Monday, April 24, 2023

Introducing VirusTotal Code Insight: Empowering threat analysis with generative AI

At the RSA Conference 2023 today, we are excited to unveil VirusTotal Code Insight, a cutting-edge feature that leverages artificial intelligence for code analysis. Powered by Google Cloud Security AI Workbench, Code Insight produces natural language summaries of code snippets with ease. This functionality empowers security experts and analysts by providing them with deeper insights into the purpose and operation of analyzed code, significantly enhancing their capability to detect and mitigate potential threats.

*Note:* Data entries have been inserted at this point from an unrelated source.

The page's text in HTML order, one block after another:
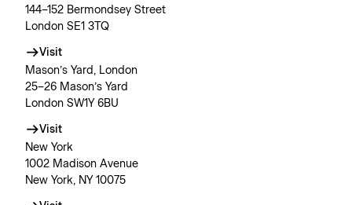
144–152 Bermondsey Street
London SE1 3TQ
Visit
Mason’s Yard, London
25–26 Mason’s Yard
London SW1Y 6BU
Visit
New York
1002 Madison Avenue
New York, NY 10075
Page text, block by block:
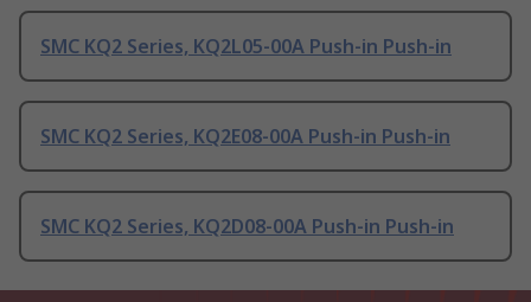
SMC KQ2 Series, KQ2L05-00A Push-in Push-in
SMC KQ2 Series, KQ2E08-00A Push-in Push-in
SMC KQ2 Series, KQ2D08-00A Push-in Push-in
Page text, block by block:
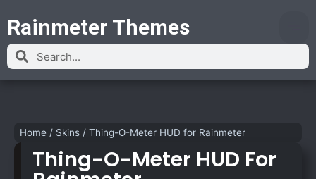
Rainmeter Themes
Home / Skins / Thing-O-Meter HUD for Rainmeter
Thing-O-Meter HUD For
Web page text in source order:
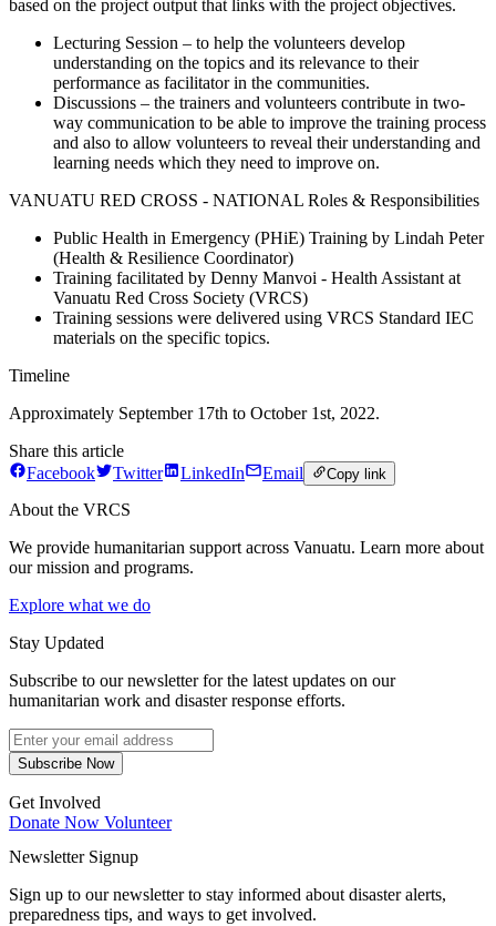
based on the project output that links with the project objectives.
Lecturing Session – to help the volunteers develop
understanding on the topics and its relevance to their
performance as facilitator in the communities.
Discussions – the trainers and volunteers contribute in two-
way communication to be able to improve the training process
and also to allow volunteers to reveal their understanding and
learning needs which they need to improve on.
VANUATU RED CROSS - NATIONAL Roles & Responsibilities
Public Health in Emergency (PHiE) Training by Lindah Peter
(Health & Resilience Coordinator)
Training facilitated by Denny Manvoi - Health Assistant at
Vanuatu Red Cross Society (VRCS)
Training sessions were delivered using VRCS Standard IEC
materials on the specific topics.
Timeline
Approximately September 17th to October 1st, 2022.
Share this article
Facebook
Twitter LinkedIn Email Copy link
About the VRCS
We provide humanitarian support across Vanuatu. Learn more about
our mission and programs.
Explore what we do
Stay Updated
Subscribe to our newsletter for the latest updates on our
humanitarian work and disaster response efforts.
Subscribe Now
Get Involved
Donate Now Volunteer
Newsletter Signup
Sign up to our newsletter to stay informed about disaster alerts,
preparedness tips, and ways to get involved.
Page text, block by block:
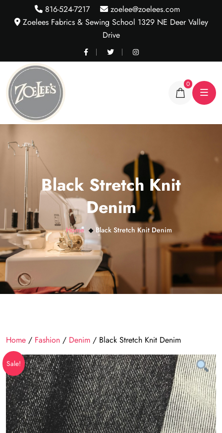
816-524-7217
zoelee@zoelees.com
Zoelees Fabrics & Sewing School 1329 NE Deer Valley
Drive
0
Black Stretch Knit
Denim
Home Black Stretch Knit Denim
Home / Fashion / Denim / Black Stretch Knit Denim
Sale!
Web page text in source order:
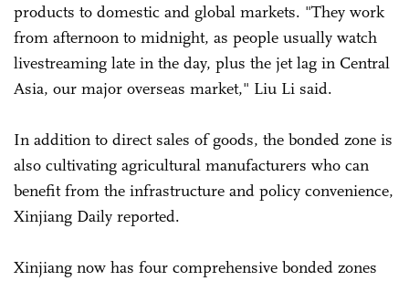
products to domestic and global markets. "They work
from afternoon to midnight, as people usually watch
livestreaming late in the day, plus the jet lag in Central
Asia, our major overseas market," Liu Li said.
In addition to direct sales of goods, the bonded zone is
also cultivating agricultural manufacturers who can
benefit from the infrastructure and policy convenience,
Xinjiang Daily reported.
Xinjiang now has four comprehensive bonded zones
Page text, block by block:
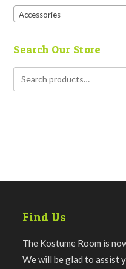
Accessories
Search Our Store
Find Us
The Kostume Room is
We will be glad to assist
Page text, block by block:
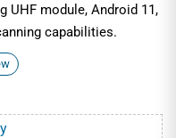
UHF module, Android 11,
capabilities.
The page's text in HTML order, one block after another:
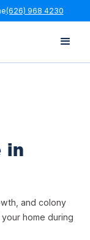
(626) 968 4230
in
and colony
home during
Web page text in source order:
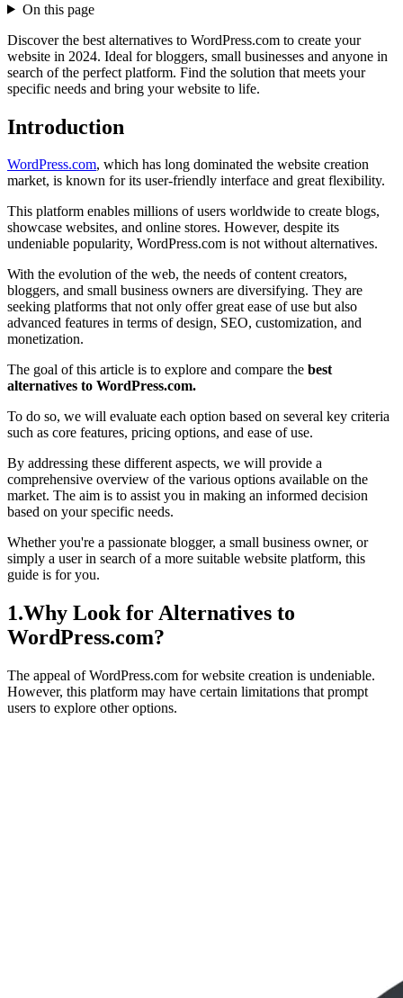
On this page
Discover the best alternatives to WordPress.com to create your
website in 2024. Ideal for bloggers, small businesses and anyone in
search of the perfect platform. Find the solution that meets your
specific needs and bring your website to life.
Introduction
WordPress.com, which has long dominated the website creation
market, is known for its user-friendly interface and great flexibility.
This platform enables millions of users worldwide to create blogs,
showcase websites, and online stores. However, despite its
undeniable popularity, WordPress.com is not without alternatives.
With the evolution of the web, the needs of content creators,
bloggers, and small business owners are diversifying. They are
seeking platforms that not only offer great ease of use but also
advanced features in terms of design, SEO, customization, and
monetization.
The goal of this article is to explore and compare the best
alternatives to WordPress.com.
To do so, we will evaluate each option based on several key criteria
such as core features, pricing options, and ease of use.
By addressing these different aspects, we will provide a
comprehensive overview of the various options available on the
market. The aim is to assist you in making an informed decision
based on your specific needs.
Whether you're a passionate blogger, a small business owner, or
simply a user in search of a more suitable website platform, this
guide is for you.
1.Why Look for Alternatives to
WordPress.com?
The appeal of WordPress.com for website creation is undeniable.
However, this platform may have certain limitations that prompt
users to explore other options.
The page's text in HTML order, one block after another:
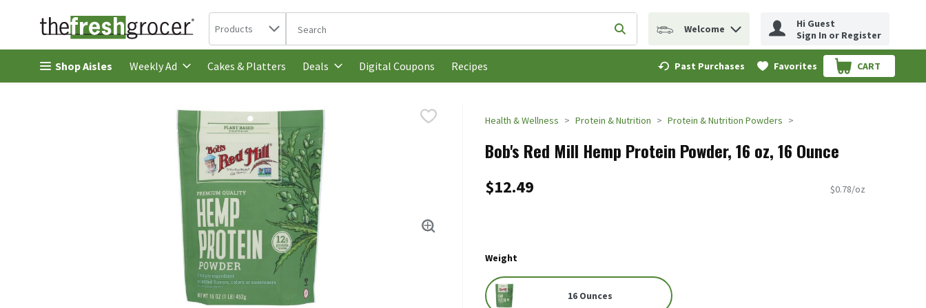
Skip header to page content
Search in
Products The following text field is used to search for items. Type your search term to find items.
Submit search query
Welcome
Hi Guest
Sign In or Register
Shop Aisles Weekly Ad Cakes & Platters Deals Digital Coupons Recipes Past Purchases Favorites CART
.
Health & Wellness Protein & Nutrition Protein & Nutrition Powders
Bob's Red Mill Hemp Protein Powder, 16 oz, 16 Ounce
$12.49 $0.78/oz
Weight
16 Ounces
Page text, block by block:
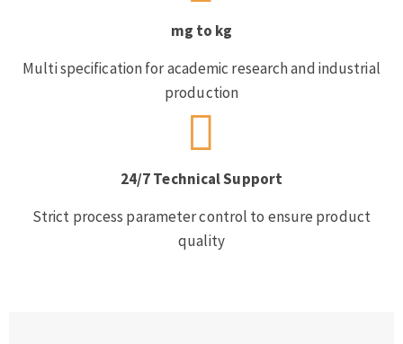
mg to kg
Multi specification for academic research and industrial
production
24/7 Technical Support
Strict process parameter control to ensure product
quality
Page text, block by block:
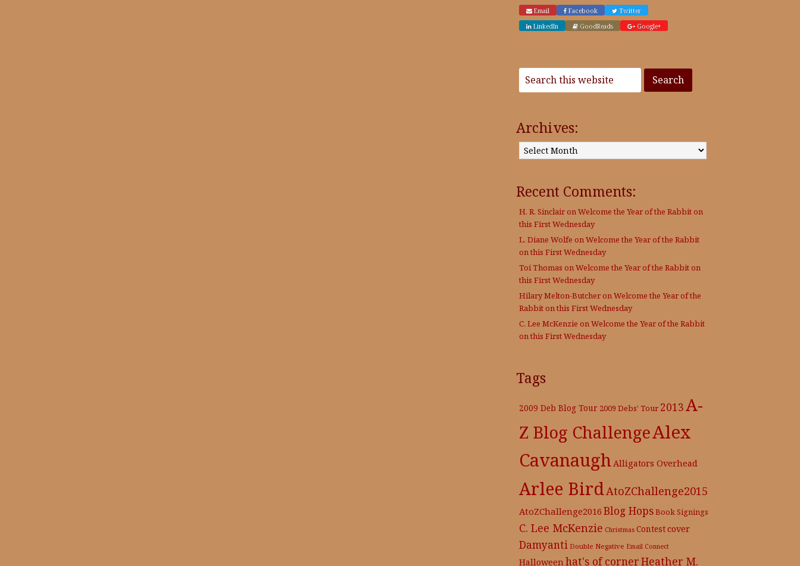
Email Facebook
Twitter
LinkedIn
GoodReads Google+
Archives:
Archives:
Recent Comments:
H. R. SinclaironWelcome the Year of the Rabbit on
this First Wednesday
L. Diane Wolfe onWelcome the Year of the Rabbit
on this First Wednesday
Toi Thomas onWelcome the Year of the Rabbit on
this First Wednesday
Hilary Melton-ButcheronWelcome the Year of the
Rabbit on this First Wednesday
C. Lee McKenzie onWelcome the Year of the Rabbit
on this First Wednesday
Tags
2009 Deb Blog Tour 2009 Debs' Tour 2013A-
Z Blog ChallengeAlex
Cavanaugh Alligators Overhead
Arlee BirdAtoZChallenge2015
AtoZChallenge2016 Blog HopsBook Signings
C. Lee McKenzie Christmas Contestcover
Damyanti Double Negative Email Connect
Halloween hat's of cornerHeather M.
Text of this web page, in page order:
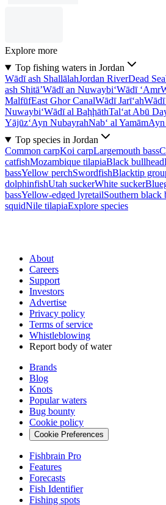
Explore more
Top fishing waters in Jordan
Wādī ash ShallālahJordan RiverDead Sea
ash Shitā’Wādī an Nuwaybi‘Wādī ‘Amr
MalfūfEast Ghor CanalWādī Jarī‘ah
Nuwaybi‘Wādī al BaḩḩāthTal‘at Abū
Yājūz‘Ayn NubayrahNab‘ al YamāmAyn
Top species in Jordan
Common carpKoi carpLargemouth bass
catfishMozambique tilapiaBlack bullhead
bassYellow perchSwordfishBlacktip
dolphinfishUtah suckerWhite sucker
bassYellow-edged lyretailSouthern black
squidNile tilapiaExplore species
About
Careers
Support
Investors
Advertise
Privacy policy
Terms of service
Whistleblowing
Report body of water
Brands
Blog
Knots
Popular waters
Bug bounty
Cookie policy
Cookie Preferences
Fishbrain Pro
Features
Forecasts
Fish Identifier
Fishing spots
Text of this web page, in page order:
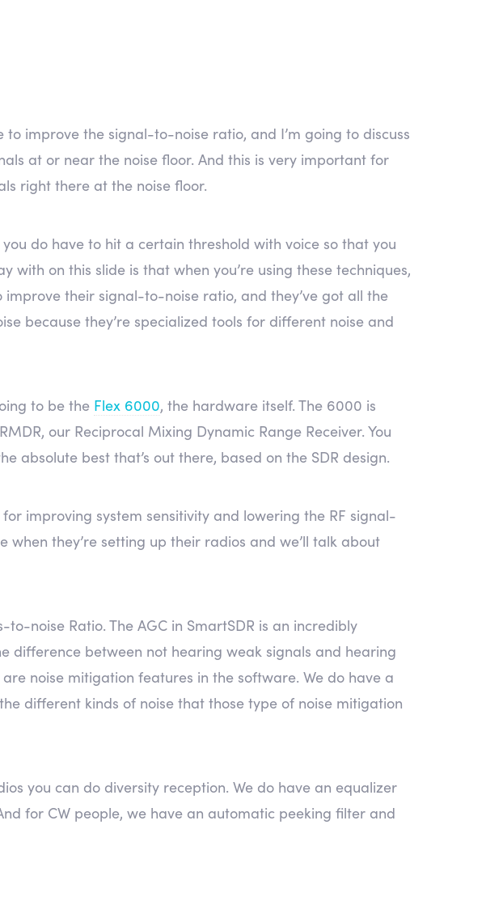
improve the signal-to-noise ratio, and I’m going to discuss
at or near the noise floor. And this is very important for
right there at the noise floor.
do have to hit a certain threshold with voice so that you
on this slide is that when you’re using these techniques,
their signal-to-noise ratio, and they’ve got all the
because they’re specialized tools for different noise and
to be the Flex 6000, the hardware itself. The 6000 is
our Reciprocal Mixing Dynamic Range Receiver. You
absolute best that’s out there, based on the SDR design.
improving system sensitivity and lowering the RF signal-
they’re setting up their radios and we’ll talk about
noise Ratio. The AGC in SmartSDR is an incredibly
difference between not hearing weak signals and hearing
noise mitigation features in the software. We do have a
different kinds of noise that those type of noise mitigation
you can do diversity reception. We do have an equalizer
for CW people, we have an automatic peeking filter and
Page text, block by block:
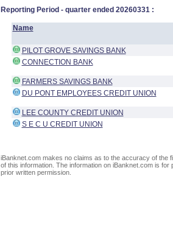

For quite some time, artificial intelligence (AI) and machine learning (ML) have played a crucial role in anti-malware and cybersecurity, mainly focusing on classification tasks. However, recent advancements in large language models (LLMs) have expanded their capabilities to encompass text generation and summarization.

Impressively, when these models are trained on programming languages, they can adeptly transform code into natural language explanations. This innovation not only expedites malware analysis but also bolsters a variety of cybersecurity applications. Recognizing the immense potential of this cutting-edge technology, we have incorporated it into the VirusTotal platform, significantly enhancing its capabilities.

Code Insight is a new feature based on Sec-PaLM, one of the generative AI models hosted on Google Cloud AI. What sets this functionality apart is its ability to generate natural language summaries from the point of view of an AI collaborator specialized in cybersecurity and malware. This provides security professionals and analysts with a powerful tool to figure out what the code is up to.

At present, this new functionality is deployed to analyze a subset of PowerShell files uploaded to VirusTotal. The system excludes files that are highly similar to those previously processed, as well as files that are excessively large. This approach allows for the efficient use of analysis resources, ensuring that only the most relevant files (such as PS1 files) are subjected to scrutiny. In the coming days, additional file formats will be added to the list of supported files, broadening the scope of this functionality even further.

Let's examine a few examples derived from authentic situations to truly appreciate the functionality of this feature.

In this first case, we have a file that was detected by only three engines on VirusTotal as “PowerShell/PSW-Agent.U” and “HEUR.Trojan-PSW.Multi.Disco.gen”. Meanwhile, Code Insight provided the following explanation:

https://www.virustotal.com/gui/file/74662107227a6a28bebb77d5b9ec3890a80e507ee22ed99eb17f35c9d8730bf3/detection

Unveiling false negatives

It's important to note that Code Insight conducts its analysis independently, relying solely on the content of the file being processed, without access to antivirus results or any other associated metadata. A good example can be observed in this case of a false negative, where Code Insight’s explanation helps us detect malware to stealth user’s credentials that has not been identified by any antivirus software in VirusTotal:

https://www.virustotal.com/gui/file/552efb0dc7e62ded08c98d2e6355df1d27a1317c0a37aabeefd48667b7b1917b/detection

Clearing false positives

In this other example, we have a file that is flagged as trojan and malware by 9 antivirus engines, but it's actually a false positive. Here we can see once again how Code Insight can be a valuable ally when managing incidents and analyzing potential malware. In this case, it explains that it's simply a script that installs Postman CLI:

https://www.virustotal.com/gui/file/b5796d7e4a9efc0b81efdc94b3e42ba6a6ef71d10274e3b812cd5ef4dfb8787b/detection

In this last example, Code Insight demonstrates how it can help improve file categorization in VirusTotal. Code Insight accurately identifies the sample’s file type and fixes the tag that misclassified it as JavaScript.

Although the selected examples illustrate accurate descriptions, the performance of the LLM model may vary on a case-by-case basis, including judgment errors. It’s highly likely that attackers develop new evasive strategies and an ongoing competition between malware and this new approach is expected. That’s why it is crucial for a security analyst to oversee these features as they ultimately need to interpret this information combined with other contextual information and correlations relevant to the case at hand.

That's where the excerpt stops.